Bedevilled

Bedevilled

Format: DVD + Blu-ray

Release date: 28 February 2011

Distributor: Optimum Releasing

Director: Yang Chul-soo

Writer: Choi Kwang-young

Original title: Kim Bok-nam salinsageonui jeonmal

Cast: Seo Yeong-hie, Ji Seong-won, Hwang Min-ho

South Korea 2010

115 mins

A beautiful but unkind young professional from Seoul goes back to the remote island where she grew up for a break. There she is reunited with her sweet-natured childhood friend Bok-nam, married to a violent man and badly mistreated by his family. Bok-nam bears the beatings and indignities she is subjected to for the sake of her daughter, but one day, a tragic event tips her over the edge and she turns from subservient wife into violent avenger.

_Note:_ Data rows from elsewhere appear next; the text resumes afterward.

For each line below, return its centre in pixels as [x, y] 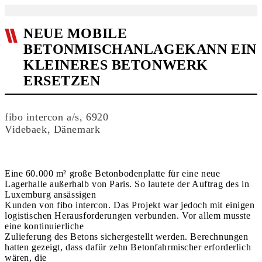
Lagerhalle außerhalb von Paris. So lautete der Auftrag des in [127, 184]
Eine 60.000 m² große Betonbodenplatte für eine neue [113, 173]
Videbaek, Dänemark [53, 129]
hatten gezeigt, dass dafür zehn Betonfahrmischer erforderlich [128, 247]
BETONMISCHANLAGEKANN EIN [140, 49]
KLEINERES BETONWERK [116, 65]
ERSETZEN [62, 81]
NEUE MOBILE [75, 33]
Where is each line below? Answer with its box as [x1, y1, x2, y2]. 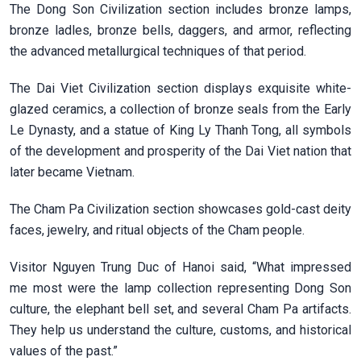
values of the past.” [10, 342, 118, 359]
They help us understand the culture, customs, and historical [10, 322, 351, 338]
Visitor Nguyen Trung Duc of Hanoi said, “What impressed [10, 259, 351, 275]
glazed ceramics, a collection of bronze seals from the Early [10, 101, 351, 117]
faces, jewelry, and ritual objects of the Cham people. [10, 222, 305, 238]
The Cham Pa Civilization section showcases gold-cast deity [10, 201, 351, 217]
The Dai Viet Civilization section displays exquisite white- [10, 80, 351, 96]
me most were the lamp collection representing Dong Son [10, 280, 351, 296]
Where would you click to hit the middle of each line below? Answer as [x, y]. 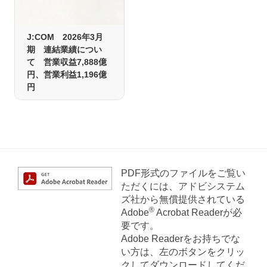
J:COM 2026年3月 [65, 37]
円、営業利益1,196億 [67, 74]
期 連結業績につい [64, 49]
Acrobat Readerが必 [198, 212]
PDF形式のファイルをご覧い [183, 173]
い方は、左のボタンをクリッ [183, 252]
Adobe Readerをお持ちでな [180, 238]
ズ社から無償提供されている [183, 199]
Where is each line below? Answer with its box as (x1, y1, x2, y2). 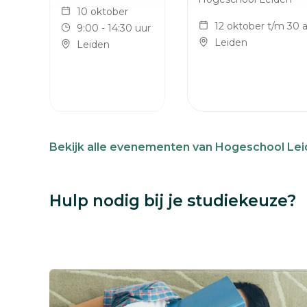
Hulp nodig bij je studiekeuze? (49, 191, 296, 210)
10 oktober (77, 5, 128, 18)
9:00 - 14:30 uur (77, 22, 151, 34)
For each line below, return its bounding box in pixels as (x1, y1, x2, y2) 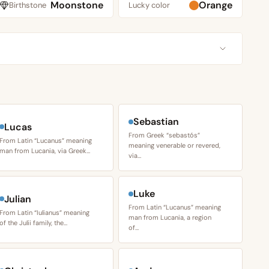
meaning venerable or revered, (128, 141, 220, 150)
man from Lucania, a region (128, 213, 211, 222)
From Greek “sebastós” (128, 131, 200, 140)
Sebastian (133, 115, 179, 128)
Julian (4, 192, 31, 205)
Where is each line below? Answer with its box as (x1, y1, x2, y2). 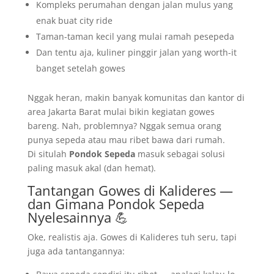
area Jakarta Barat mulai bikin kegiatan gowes (27, 106, 215, 117)
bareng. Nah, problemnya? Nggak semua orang (27, 120, 221, 131)
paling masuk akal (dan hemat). (27, 162, 156, 174)
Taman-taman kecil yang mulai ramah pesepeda (35, 31, 234, 42)
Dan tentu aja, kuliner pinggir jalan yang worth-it (35, 46, 237, 58)
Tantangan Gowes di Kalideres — (27, 181, 233, 199)
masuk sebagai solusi (135, 148, 225, 160)
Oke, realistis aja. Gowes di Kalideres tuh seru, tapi (27, 231, 237, 243)

Directed by Yang Chul-soo, this South Korean feature debut has the feel of a folk or fairy tale. Denouncing the oppression of women in Korean society, it tells a compelling story, but the characterisation is two-dimensional and it comes across as very heavy-handed. That said, it is interesting to note that the film shares similarities with another South Korean film released the same year. Im Sang-soo’s The Housemaid was another slow-burn Korean film about the exploitation of a lower-class woman that culminated in a stunningly extravagant, violent dénouement. Considering also Yang Ik-joon’s Breathless (2009), it seems that what may come across as excessive to Western audiences is in fact a strong response to an acutely unfair and brutal state of affairs in Korean society. For further explanation of the context and the real events that inspired the film, see an extract from a promotional interview with Yang Chul-soo below.

Both Bedevilled and The Housemaid follow a similarly unusual structure, proceeding at a slow pace for most of the film until the abuse of the central character erupts into a spectacularly violent ending. In Bedevilled, the sudden change of tone makes the blood-splattered finale all the more shocking. Although flawed, Bedevilled paints an intriguing portrait of a woman faced with the most extreme injustice and creates an original and engaging horror heroine in Bok-nam.

Virginie Sélavy

PROMOTIONAL INTERVIEW WITH YANG-CHUL-SOO

To what extent is Bedevilled inspired by real events?

Yang Chul-soo: There were three shocking cases that shook Korean society, which had given me inspiration. First was the KIM Boo-nam case in 1991 when KIM, a 30-year-old woman, murdered a man who used to be her next-door neighbour and raped her when she was 9 years old. Second was the KIM Bo-eun/KIM Jin-gwan case in 1992 when KIM Bo-eun, with the help of her boyfriend KIM Jin-gwan, murdered her stepfather who had abused her sexually for 10 years. And the last was a case where a large group of high school boys had sexually abused two junior high school girls, who were sisters, in Milyang for over a year. Out of around 40, only three assaulters had received a mere 10 months’ sentence, and the police mishandled the case, one officer implying it was the girls’ fault. All three cases had extreme results because the bystanders showed no concern.

Why have you decided to tackle Korean women’s social status in your first feature film?

Women in Korean society are the weak, but they are not the weak kind. Women are discriminated against and have obligations under the feudalistic customs, but Korean society has in fact been maintaining itself as it is and developing because there are mothers who strived to protect their families. In reality, women and mothers are mostly given supporting roles, so I wanted to have a woman as the main lead in my film. The film is a personal dedication to my own mother and all the mothers in Korea.

Can you say some words about the gender politics of the movie?

I’m not sure how to describe this but although the film deals with gender issues, I had not considered politics in it. I only mirrored out the general relationships between Korean men and women that I had noticed, but without any political views. The film shows a complex aspect of the men oppressing the women, the suppressed women putting the men on a pedestal while oppressing another woman, and that woman to take revenge against those women and men. I believe this sort of evil circle happens because humans, regardless of their sexes, are weak beings.